Use a nicer reload method on hot schema update

Instead of exiting and trusting systemd to restart us, instead leverage the os.execv() call to reload the process in the current PID context. Also improves the log messages so it's very clear what's going on.
2021-06-14 17:10:21 -04:00
parent e34a7d4d2a
commit 0a9c0c1ccb
1 changed files with 10 additions and 13 deletions
--- a/node-daemon/pvcnoded/Daemon.py
+++ b/node-daemon/pvcnoded/Daemon.py
@@ -21,6 +21,7 @@

 import kazoo.client
 import libvirt
+import sys
 import os
 import signal
 import psutil
@@ -561,9 +562,10 @@ def update_schema(new_schema_version, stat, event=''):
    new_schema_version = int(new_schema_version.decode('ascii'))

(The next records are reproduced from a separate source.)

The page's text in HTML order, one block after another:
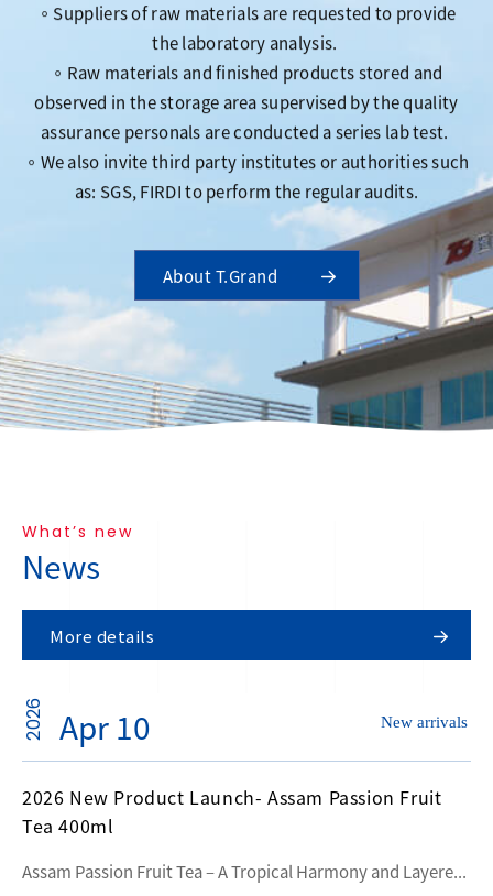
。Suppliers of raw materials are requested to provide
the laboratory analysis.
。Raw materials and finished products stored and
observed in the storage area supervised by the quality
assurance personals are conducted a series lab test.
。We also invite third party institutes or authorities such
as: SGS, FIRDI to perform the regular audits.
About T.Grand
What’s new
News
More details
2026 Apr 10 New arrivals
2026 New Product Launch- Assam Passion Fruit
Tea 400ml
Assam Passion Fruit Tea – A Tropical Harmony and Layere...
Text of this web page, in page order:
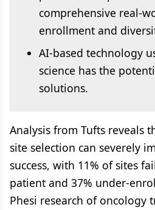
comprehensive real-
enrollment and
AI-based technology
science has the
solutions.
Analysis from Tufts reveals
site selection can severely
success, with 11% of sites
patient and 37% under-
Phesi research of oncology
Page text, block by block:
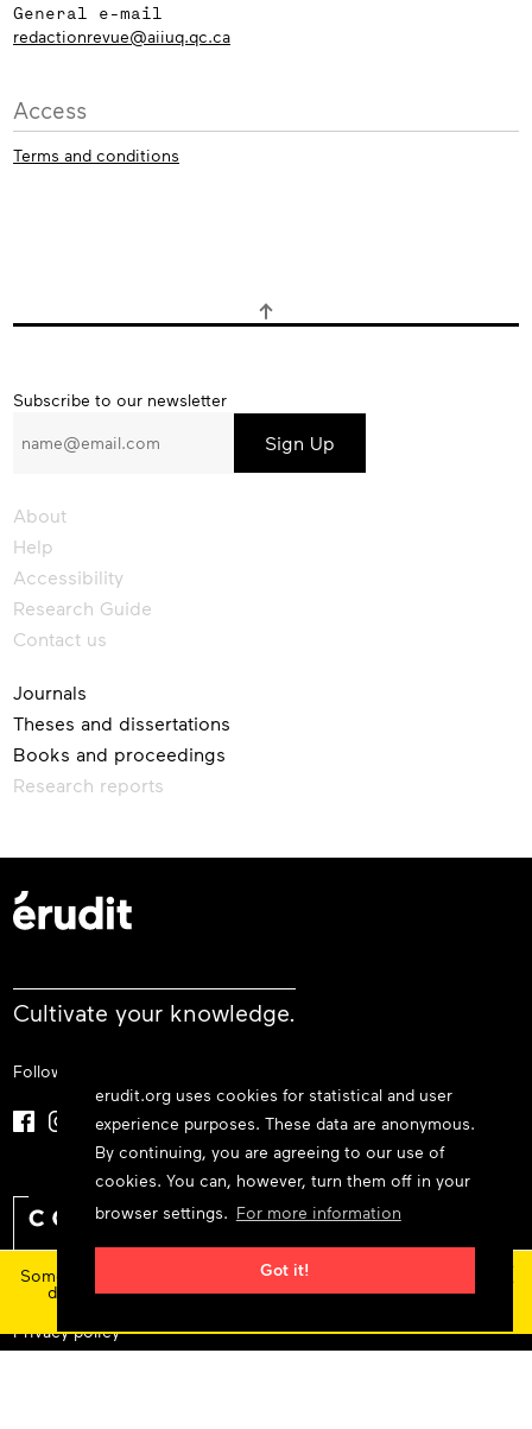
erudit.org uses cookies for statistical and user
experience purposes. These data are anonymous.
By continuing, you are agreeing to our use of
cookies. You can, however, turn them off in your
browser settings. For more information
Got it!
Some features and content are currently unavailable today
due to maintenance at our service provider.Status
×
General e-mail
redactionrevue@aiiuq.qc.ca
Access
Terms and conditions
Subscribe
our
Subscribe to our newsletter
About
Help
Accessibility
Research Guide
Contact us
Journals
Theses and dissertations
Books and proceedings
Research reports
Cultivate your knowledge.
Follow us
Privacy policy
Cookie policy
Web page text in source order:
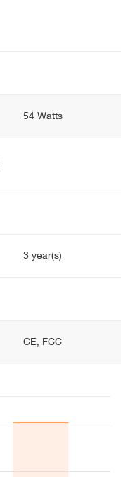
54 Watts
3 year(s)
CE, FCC
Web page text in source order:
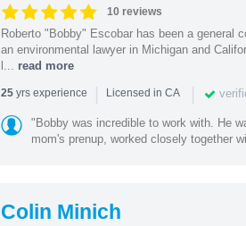
10 reviews
Roberto "Bobby" Escobar has been a general
an environmental lawyer in Michigan and
l... read more
25yrs experience | Licensed in CA |
"Bobby was incredible to work with. He
mom's prenup, worked closely together
Colin Minich
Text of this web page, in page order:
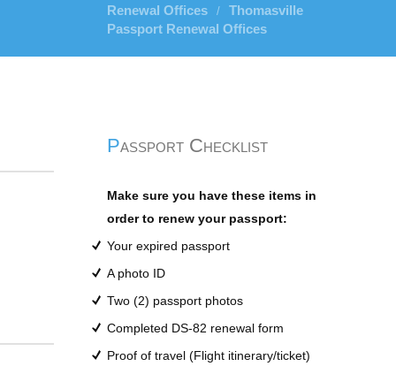
Renewal Offices
/
Thomasville
Passport Renewal Offices
Passport Checklist
Make sure you have these items in
order to renew your passport:
Your expired passport
A photo ID
Two (2) passport photos
Completed DS-82 renewal form
Proof of travel (Flight itinerary/ticket)
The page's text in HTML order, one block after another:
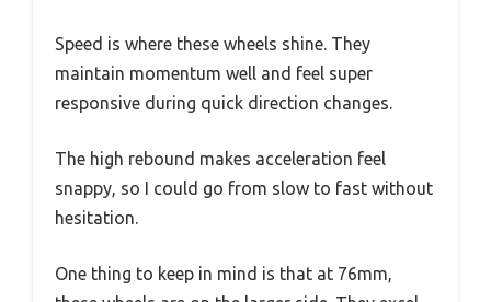
Speed is where these wheels shine. They
maintain momentum well and feel super
responsive during quick direction changes.
The high rebound makes acceleration feel
snappy, so I could go from slow to fast without
hesitation.
One thing to keep in mind is that at 76mm,

    if new_schema_version == node_schema_version:
-        return
+        return True

    logger.out('Hot update of schema version started', state='s')
+    logger.out('Current version: {}  New version: {}'.format(node_schema_version, new_schema_version), state='s')

    # Prevent any keepalive updates while this happens
    if update_timer is not None:
@@ -595,31 +597,26 @@ def update_schema(new_schema_version, stat, event=''):
        time.sleep(1)

    # Update the local schema version
-    logger.out('Updating node schema version', state='s')
-    zkhandler.schema.load(new_schema_version)
+    logger.out('Updating node target schema version', state='s')
    zkhandler.write([
        (('node.data.active_schema', myhostname), new_schema_version)
    ])
    node_schema_version = new_schema_version
-    time.sleep(1)

    # Restart the API daemons if applicable
-    logger.out('Restarting API services', state='s')
+    logger.out('Restarting services', state='s')
+    common.run_os_command('systemctl restart pvcapid-worker.service')
    if zkhandler.read('base.config.primary_node') == myhostname:
-        common.run_os_command('systemctl start pvcapid.service')
-        common.run_os_command('systemctl start pvcapid-worker.service')
+        common.run_os_command('systemctl restart pvcapid.service')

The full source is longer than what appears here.